# Proper "Attire" for an upcoming show, need help



## DressageOrBust (Apr 15, 2007)

I will be attending a show on April 28th and I have some questions. It's called "Performance Play Day Show", I can't find in the rules anything around attire. It just says heeled boots required and helmets in hunter classes.

My question is, since it's a "Play Day" should I go ahead and DRESS? I mean breeches, tall boots, jackets, and then my fancy western outfit for WP? Or does that mean, low key who cares?
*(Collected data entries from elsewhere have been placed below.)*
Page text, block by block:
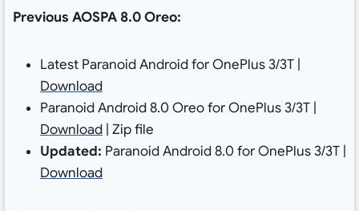
Previous AOSPA 8.0 Oreo:
Latest Paranoid Android for OnePlus 3/3T |
Download
Paranoid Android 8.0 Oreo for OnePlus 3/3T |
Download| Zip file
Updated: Paranoid Android 8.0 for OnePlus 3/3T |
Download
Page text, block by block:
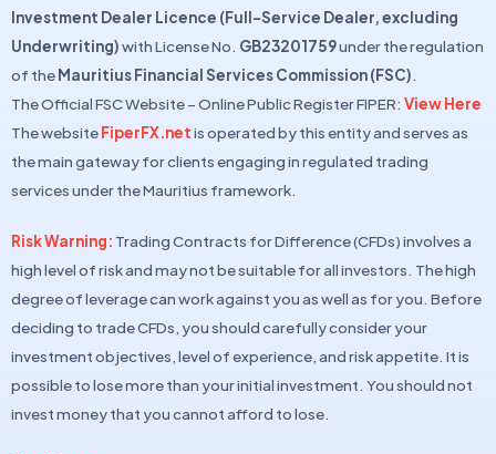
Investment Dealer Licence (Full-Service Dealer, excluding
Underwriting)with License No. GB23201759under the regulation
of theMauritius Financial Services Commission (FSC).
The Official FSC Website – Online Public Register FIPER: View Here
The websiteFiperFX.netis operated by this entity and serves as
the main gateway for clients engaging in regulated trading
services under the Mauritius framework.
Risk Warning: Trading Contracts for Difference (CFDs) involves a
high level of risk and may not be suitable for all investors. The high
degree of leverage can work against you as well as for you. Before
deciding to trade CFDs, you should carefully consider your
investment objectives, level of experience, and risk appetite. It is
possible to lose more than your initial investment. You should not
invest money that you cannot afford to lose.

Also I was reading the WA state rules about saddles. Seeing there are really NO requirements for saddles would it be ok to use my Dressage saddle for the english classes? I'd really rather use it because it fits my horse better and me too!!

Any help appreciated!

~Jenn~


----------



## kristy (Dec 8, 2006)

I think this is only going to be a fun show. Personally, I always ride in tall boots, so I would ride in tall boots, breeches and just a t-shirt. Semi-casual.
However, judges do acknowledge and respect people who try to look presentable for shows. I would ensure that you look nice no matter what you wear, with clean and tidy tack and horse. Braiding isn't required I'm sure, but you could consider braiding as well if you are an english rider. 
If you don't own tall boots, I wouldn't recommend buying them for this show unless you plan on showing in the future. 
Good luck at your show!!


----------



## Jr_lover (Apr 14, 2007)

hey i'm planning on going to a fun show sometime soon too. I don't know exactly when ours is but i'm supposed to get the news from the lady at our barn. Where are you gonna be at for this show? Maybe its the same show i'm going to.

I know for the attire thing you really should just keep it clean and tidy looking with good attire like nicely dressed.


----------



## DressageOrBust (Apr 15, 2007)

It's in WA state in Port Orchard.


----------



## Jr_lover (Apr 14, 2007)

oh well i'm definitely not going to that show lol thats way far from me. Well i hope you do good and enjoy your show. Tell me the results after you go.


----------